Say $(A_i,\alpha_{ij})$ is a direct system of rings with direct limit $A_\infty$ and associated homomorphisms $\alpha_i: A_i \to A_\infty$. Let $(\mathfrak{N}_i,\alpha_{ij}')$ denote the direct system of nilradicals $\mathfrak{N}_i \subseteq A_i$ with $\alpha_{ij}'$ the restriction of $\alpha_{ij}$ to $\mathfrak{N}_i$. Say $\mathfrak{N}_\infty$ is the direct limit of the nilradicals and $\nu_i: \mathfrak{N}_i\to \mathfrak{N}_\infty$ the associated homomorphisms.

We are to show that the nilradical of $A_\infty$ is the direct limit $\mathfrak{N}_\infty$.

The exercise is easy (based on previous exercises) if we identify each $\nu_i$ with the restriction of $\alpha_i$ to $\mathfrak{N}_i$. There is a solution online in which this is done. But what is the justification for this identification? Or, is this not even justified and I looked at a bad solution? It boils down to claiming that if $x\in \mathfrak{N}_i$, then $\alpha_i(x) \in \mathfrak{N}_\infty$.
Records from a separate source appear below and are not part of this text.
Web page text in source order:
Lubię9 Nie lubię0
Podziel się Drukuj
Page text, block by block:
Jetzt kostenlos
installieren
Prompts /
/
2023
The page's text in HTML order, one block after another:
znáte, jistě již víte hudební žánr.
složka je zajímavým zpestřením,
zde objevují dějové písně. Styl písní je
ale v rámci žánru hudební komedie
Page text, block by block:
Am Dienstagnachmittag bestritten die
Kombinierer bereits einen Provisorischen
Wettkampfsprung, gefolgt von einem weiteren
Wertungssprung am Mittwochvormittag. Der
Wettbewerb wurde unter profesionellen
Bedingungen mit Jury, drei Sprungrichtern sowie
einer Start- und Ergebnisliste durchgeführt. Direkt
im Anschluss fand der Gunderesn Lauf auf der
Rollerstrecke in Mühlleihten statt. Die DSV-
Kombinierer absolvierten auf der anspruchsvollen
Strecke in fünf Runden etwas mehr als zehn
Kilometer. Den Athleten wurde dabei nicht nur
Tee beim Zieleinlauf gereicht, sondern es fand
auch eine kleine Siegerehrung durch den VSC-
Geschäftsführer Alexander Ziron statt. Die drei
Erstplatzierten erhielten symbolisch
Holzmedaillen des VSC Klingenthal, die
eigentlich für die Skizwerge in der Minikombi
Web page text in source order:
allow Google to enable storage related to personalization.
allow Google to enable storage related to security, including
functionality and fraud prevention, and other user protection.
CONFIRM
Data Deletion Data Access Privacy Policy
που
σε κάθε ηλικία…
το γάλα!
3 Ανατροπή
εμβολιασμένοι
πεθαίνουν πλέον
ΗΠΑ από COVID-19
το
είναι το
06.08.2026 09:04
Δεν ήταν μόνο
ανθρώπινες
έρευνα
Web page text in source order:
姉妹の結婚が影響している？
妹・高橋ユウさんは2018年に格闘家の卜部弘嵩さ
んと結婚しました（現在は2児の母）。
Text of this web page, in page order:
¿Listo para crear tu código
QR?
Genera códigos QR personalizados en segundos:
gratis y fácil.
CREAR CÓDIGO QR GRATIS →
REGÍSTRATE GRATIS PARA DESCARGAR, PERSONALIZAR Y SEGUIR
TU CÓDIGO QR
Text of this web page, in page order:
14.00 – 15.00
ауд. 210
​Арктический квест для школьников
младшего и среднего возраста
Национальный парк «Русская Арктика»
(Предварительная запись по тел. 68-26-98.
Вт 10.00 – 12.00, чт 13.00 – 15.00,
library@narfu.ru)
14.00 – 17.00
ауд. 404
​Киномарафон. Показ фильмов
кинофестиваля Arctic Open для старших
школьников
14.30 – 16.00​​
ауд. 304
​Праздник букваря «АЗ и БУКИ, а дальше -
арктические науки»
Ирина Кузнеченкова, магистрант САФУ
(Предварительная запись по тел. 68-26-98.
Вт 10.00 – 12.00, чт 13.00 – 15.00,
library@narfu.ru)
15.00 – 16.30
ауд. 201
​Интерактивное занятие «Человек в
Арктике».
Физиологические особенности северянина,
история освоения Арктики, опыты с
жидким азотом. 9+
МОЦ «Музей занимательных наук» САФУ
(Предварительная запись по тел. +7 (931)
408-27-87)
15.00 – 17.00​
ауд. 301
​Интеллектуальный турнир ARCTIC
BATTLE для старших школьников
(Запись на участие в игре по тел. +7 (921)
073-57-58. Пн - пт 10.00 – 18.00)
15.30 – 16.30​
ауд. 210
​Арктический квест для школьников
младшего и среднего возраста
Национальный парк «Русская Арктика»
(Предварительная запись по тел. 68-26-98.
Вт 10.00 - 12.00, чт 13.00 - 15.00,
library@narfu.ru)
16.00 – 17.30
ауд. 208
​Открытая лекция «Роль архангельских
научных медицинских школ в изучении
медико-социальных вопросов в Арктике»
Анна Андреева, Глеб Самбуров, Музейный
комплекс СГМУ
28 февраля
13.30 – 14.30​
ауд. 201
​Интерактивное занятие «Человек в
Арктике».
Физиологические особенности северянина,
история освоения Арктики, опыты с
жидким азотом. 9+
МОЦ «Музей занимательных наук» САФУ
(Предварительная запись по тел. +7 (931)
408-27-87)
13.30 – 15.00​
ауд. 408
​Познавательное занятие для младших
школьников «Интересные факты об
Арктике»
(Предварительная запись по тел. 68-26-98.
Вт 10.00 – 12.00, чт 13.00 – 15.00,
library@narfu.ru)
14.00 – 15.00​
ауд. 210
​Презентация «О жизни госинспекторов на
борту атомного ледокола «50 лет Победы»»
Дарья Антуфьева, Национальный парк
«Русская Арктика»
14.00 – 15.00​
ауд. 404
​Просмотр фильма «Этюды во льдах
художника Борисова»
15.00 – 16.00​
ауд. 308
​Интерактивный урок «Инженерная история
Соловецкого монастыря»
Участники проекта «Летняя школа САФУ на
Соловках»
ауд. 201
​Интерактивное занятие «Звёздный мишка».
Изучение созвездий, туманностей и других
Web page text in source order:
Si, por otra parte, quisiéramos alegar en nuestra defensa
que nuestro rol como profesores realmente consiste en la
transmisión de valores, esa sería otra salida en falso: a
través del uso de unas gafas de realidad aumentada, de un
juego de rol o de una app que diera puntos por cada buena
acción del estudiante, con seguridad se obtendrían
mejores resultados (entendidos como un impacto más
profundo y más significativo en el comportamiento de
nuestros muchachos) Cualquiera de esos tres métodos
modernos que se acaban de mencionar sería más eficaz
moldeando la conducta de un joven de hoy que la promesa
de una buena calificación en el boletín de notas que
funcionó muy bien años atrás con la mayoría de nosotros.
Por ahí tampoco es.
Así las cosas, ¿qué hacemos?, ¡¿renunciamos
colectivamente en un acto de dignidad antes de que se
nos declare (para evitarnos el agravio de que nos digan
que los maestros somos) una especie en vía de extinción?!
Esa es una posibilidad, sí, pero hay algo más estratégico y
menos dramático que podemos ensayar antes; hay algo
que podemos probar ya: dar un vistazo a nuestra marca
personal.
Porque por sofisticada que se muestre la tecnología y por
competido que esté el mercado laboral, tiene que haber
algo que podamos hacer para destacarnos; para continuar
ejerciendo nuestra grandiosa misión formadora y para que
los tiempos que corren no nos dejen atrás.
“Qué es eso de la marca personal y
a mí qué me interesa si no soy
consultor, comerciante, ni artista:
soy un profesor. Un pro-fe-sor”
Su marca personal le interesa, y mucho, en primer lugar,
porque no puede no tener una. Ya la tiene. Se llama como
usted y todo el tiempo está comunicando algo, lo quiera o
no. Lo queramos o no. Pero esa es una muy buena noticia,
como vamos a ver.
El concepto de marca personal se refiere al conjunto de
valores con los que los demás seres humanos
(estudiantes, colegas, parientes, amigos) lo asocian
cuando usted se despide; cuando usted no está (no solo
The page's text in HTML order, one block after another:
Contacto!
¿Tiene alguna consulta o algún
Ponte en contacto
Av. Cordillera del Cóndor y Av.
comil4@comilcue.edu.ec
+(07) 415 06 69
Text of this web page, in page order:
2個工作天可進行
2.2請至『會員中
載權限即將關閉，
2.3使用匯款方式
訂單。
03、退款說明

When we look at an actual construction of the direct limit (e.g., start with a disjoint union then mod out by an appropriate relation), one sees that this identification is clearly not actual equality of maps. The collection of equivalence classes in $\mathfrak{N}_\infty$ is not actually contained in $A_\infty$. But perhaps there is some sort of identification that I may be missing that permits me to view $\nu_i$ as a restriction?

I tried showing that $\mathfrak{N}_\infty$ along with the restricted maps $\alpha_i' :=\alpha_i|\mathfrak{N}_i$ satisfied the universal mapping property of a direct limit in hopes of invoking uniqueness of direct limits, but that didn't seem to go anywhere...

Am I missing something?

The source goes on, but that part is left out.